However, critics were swift to point out that the advice glosses over major real-world barriers. The U.S. personal saving rate stood at just 3.6% in late 2025, according to the Bureau of Economic Analysis, and Vanguard's "How America Saves" report shows average employee 401(k) deferral rates hovering around 7–8% — far below O'Leary's 20% target. With U.S. Census data placing median full-time individual earnings near $63,360, many workers earn less than $69,000, and those who do often face housing, healthcare, and childcare costs that make saving a fifth of gross income extraordinarily difficult.

Fact Check

Evidence from both sides

Supporting Evidence

1

The compound-interest math checks out

At a 10% annualized return, investing $13,800 per year for 30 years yields approximately $2.6 million, and at 8% over 25 years the total reaches roughly $1.1 million, according to calculations published by AOL and Benzinga in early April 2026. The raw arithmetic confirms that consistent contributions at historical market return rates can produce seven-figure outcomes.

2

Historical stock returns support the assumed growth rate

Long-run U.S. large-cap equity total returns have averaged roughly 9–11% nominally over periods stretching back to 1926, a range cited by financial historians and referenced in Washington Post and other reporting.
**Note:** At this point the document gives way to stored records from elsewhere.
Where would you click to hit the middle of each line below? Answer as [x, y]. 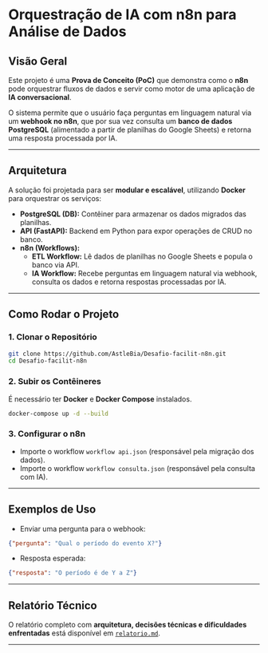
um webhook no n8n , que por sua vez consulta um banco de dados [120, 121]
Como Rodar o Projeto [64, 314]
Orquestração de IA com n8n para [122, 15]
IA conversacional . [40, 97]
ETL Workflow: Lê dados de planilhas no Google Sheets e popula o [142, 256]
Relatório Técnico [53, 606]
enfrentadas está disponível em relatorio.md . [85, 633]
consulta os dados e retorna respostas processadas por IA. [129, 282]
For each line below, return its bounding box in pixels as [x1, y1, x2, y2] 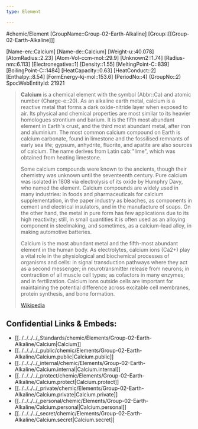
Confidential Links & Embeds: [6, 319, 117, 329]
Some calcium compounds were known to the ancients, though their [20, 165, 187, 172]
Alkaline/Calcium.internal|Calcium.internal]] [14, 366, 121, 373]
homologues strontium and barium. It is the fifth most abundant [20, 116, 174, 123]
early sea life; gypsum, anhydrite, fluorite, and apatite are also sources [20, 141, 193, 148]
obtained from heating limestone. [20, 153, 102, 161]
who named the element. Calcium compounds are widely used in [20, 184, 179, 191]
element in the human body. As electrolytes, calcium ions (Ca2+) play [20, 246, 190, 253]

O'Leary's implicit return assumptions fall within this well-documented historical band.

3

The salary figure is within reach for many American workers

U.S. Census data show median earnings for full-time, year-round workers at approximately $63,360, and median household income between $82,000 and $84,000 in 2023–2024. A $69,000 individual salary, while above the individual median, is attainable for a significant portion of the workforce and is below the household median.

4

Dollar-cost averaging is a widely endorsed strategy

O'Leary's instruction to invest a fixed amount "each week" and "don't touch it" aligns with the broadly recommended practice of dollar-cost averaging into low-cost index funds, a strategy endorsed by investment firms and financial planners as a way to smooth out market volatility over long time horizons.

Contradicting Evidence

1

It takes roughly 30 years, not a quick path

Tech investor Adam Cochran and other commentators noted that even with perfect discipline, the strategy requires approximately 30 years to reach $1 million at moderate return assumptions — and that calculation excludes the drag of taxes on gains. For many workers starting in their 30s or 40s, this timeline may extend past traditional retirement age.

2

Almost no one actually saves 20% of gross income

The Bureau of Economic Analysis reported a national personal saving rate of just 3.6% in late 2025, and Vanguard's retirement data show median employee 401(k) deferral rates around 7–8%, with combined employer-plus-employee contributions averaging only about 11–12%. A 20% gross savings rate is far beyond what the vast majority of American workers currently achieve.

3

After-tax income makes the math much harder

O'Leary frames the target as 20% of a $69,000 gross salary, but federal and state income taxes, plus payroll taxes, can reduce take-home pay to roughly $50,000–$55,000 depending on location. Setting aside $13,800 from that net figure means dedicating approximately 25–28% of actual take-home pay, a far steeper burden than the headline number suggests.

4

Living costs make it infeasible for many households

Fortune and other outlets noted that high housing, healthcare, and childcare expenses consume the bulk of income for many American families, especially in costly metro areas. Census data confirm wide regional income variation, and workers earning at or below the $63,360 median may have virtually no margin for a 20% savings rate after essential expenses.

5

The projection ignores inflation

The million-dollar milestone sounds impressive in today's terms, but at a 3% average inflation rate over 30 years, $1 million in future dollars would have the purchasing power of roughly $400,000–$412,000 today — a comfortable nest egg but far from the aspirational wealth the headline implies.